### DATA SUPPLIED:
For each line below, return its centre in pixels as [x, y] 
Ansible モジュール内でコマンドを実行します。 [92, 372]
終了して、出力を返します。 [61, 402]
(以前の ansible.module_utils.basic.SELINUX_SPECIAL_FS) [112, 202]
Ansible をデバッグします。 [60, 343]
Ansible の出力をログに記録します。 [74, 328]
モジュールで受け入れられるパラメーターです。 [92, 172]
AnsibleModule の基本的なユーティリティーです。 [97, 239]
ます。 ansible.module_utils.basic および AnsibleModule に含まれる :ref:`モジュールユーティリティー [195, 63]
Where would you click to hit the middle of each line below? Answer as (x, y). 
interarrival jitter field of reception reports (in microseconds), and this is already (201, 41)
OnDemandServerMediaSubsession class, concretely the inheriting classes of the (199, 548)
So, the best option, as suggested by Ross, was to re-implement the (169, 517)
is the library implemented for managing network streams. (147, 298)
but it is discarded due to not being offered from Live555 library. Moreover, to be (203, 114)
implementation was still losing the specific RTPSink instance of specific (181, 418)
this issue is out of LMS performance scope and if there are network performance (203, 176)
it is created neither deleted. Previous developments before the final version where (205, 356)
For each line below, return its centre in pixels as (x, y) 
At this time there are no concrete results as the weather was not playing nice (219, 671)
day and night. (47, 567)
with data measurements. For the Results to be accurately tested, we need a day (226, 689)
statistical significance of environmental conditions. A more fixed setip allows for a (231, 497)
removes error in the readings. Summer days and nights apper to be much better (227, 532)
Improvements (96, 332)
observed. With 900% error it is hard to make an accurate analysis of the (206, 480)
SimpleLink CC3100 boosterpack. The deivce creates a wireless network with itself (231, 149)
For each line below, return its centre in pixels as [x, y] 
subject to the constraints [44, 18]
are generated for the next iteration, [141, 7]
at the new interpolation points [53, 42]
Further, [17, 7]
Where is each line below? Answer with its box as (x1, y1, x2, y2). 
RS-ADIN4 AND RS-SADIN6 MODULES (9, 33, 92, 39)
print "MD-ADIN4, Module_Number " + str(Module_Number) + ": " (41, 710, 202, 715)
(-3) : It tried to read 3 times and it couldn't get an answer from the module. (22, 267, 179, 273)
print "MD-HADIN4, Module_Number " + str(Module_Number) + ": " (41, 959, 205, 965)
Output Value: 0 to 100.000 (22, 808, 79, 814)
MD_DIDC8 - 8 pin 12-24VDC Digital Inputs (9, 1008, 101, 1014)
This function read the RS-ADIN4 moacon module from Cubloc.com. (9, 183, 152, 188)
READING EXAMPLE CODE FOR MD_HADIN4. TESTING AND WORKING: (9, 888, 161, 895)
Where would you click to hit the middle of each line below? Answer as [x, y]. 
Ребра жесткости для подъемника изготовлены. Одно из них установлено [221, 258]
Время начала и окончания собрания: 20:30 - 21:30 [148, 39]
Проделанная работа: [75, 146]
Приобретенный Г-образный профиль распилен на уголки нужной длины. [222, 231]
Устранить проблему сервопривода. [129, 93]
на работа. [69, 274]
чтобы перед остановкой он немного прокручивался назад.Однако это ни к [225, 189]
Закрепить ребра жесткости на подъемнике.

### TASK OBJECTIVE:
Copy exactly, with no other lines, the stretch of the material that begins at the line containing "MD_DIDC8 - 8" and ends at its last line.

### ANSWER TO THIS EXERCISE:
MD_DIDC8 - 8 pin 12-24VDC Digital Inputs (9, 1008, 101, 1014)
This function read the RS-ADIN4 moacon module from Cubloc.com. (9, 183, 152, 188)
READING EXAMPLE CODE FOR MD_HADIN4. TESTING AND WORKING: (9, 888, 161, 895)
Where would you click to hit the middle of each line below? Answer as [x, y]. 
Ребра жесткости для подъемника изготовлены. Одно из них установлено [221, 258]
Время начала и окончания собрания: 20:30 - 21:30 [148, 39]
Проделанная работа: [75, 146]
Приобретенный Г-образный профиль распилен на уголки нужной длины. [222, 231]
Устранить проблему сервопривода. [129, 93]
на работа. [69, 274]
чтобы перед остановкой он немного прокручивался назад.Однако это ни к [225, 189]
Закрепить ребра жесткости на подъемнике.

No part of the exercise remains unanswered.